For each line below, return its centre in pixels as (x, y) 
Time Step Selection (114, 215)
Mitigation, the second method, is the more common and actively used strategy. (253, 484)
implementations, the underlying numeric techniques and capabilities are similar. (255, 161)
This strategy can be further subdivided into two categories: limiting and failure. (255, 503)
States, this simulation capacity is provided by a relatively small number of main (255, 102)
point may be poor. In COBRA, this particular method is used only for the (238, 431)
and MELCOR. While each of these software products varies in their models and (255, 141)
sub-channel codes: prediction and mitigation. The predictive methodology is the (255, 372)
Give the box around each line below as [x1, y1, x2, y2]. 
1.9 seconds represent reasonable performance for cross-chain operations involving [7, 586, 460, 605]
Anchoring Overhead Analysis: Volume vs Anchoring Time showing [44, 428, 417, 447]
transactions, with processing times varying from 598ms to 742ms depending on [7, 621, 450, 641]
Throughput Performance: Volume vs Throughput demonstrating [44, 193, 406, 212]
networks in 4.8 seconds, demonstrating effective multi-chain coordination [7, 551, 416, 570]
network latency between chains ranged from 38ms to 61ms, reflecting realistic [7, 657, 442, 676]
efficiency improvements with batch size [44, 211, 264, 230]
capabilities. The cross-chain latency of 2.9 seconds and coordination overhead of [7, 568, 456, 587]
--
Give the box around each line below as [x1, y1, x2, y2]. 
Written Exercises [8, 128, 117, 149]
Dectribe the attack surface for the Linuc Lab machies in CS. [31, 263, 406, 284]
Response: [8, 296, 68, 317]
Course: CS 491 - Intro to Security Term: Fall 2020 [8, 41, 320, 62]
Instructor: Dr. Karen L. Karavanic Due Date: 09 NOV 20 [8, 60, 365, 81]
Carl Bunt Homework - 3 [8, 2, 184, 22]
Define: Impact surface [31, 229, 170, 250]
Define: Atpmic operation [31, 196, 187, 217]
--
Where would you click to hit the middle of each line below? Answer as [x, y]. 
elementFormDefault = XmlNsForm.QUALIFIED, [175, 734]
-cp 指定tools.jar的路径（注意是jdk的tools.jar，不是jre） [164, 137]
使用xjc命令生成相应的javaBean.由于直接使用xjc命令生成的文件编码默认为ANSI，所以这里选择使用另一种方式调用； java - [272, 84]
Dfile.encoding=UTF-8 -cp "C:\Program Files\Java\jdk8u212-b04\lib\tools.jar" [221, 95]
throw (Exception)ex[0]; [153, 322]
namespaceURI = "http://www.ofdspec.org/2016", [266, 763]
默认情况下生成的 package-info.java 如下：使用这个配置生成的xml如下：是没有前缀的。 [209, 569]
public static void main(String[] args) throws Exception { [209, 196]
--
#### TASK DESCRIPTION
Transcribe, exactly and without additions, the lines of the records above, beginning with the line that contains "For each line" and ending with the line that contains "This strategy can", both included.

#### SOLUTION FOR THIS TASK
For each line below, return its centre in pixels as (x, y) 
Time Step Selection (114, 215)
Mitigation, the second method, is the more common and actively used strategy. (253, 484)
implementations, the underlying numeric techniques and capabilities are similar. (255, 161)
This strategy can be further subdivided into two categories: limiting and failure. (255, 503)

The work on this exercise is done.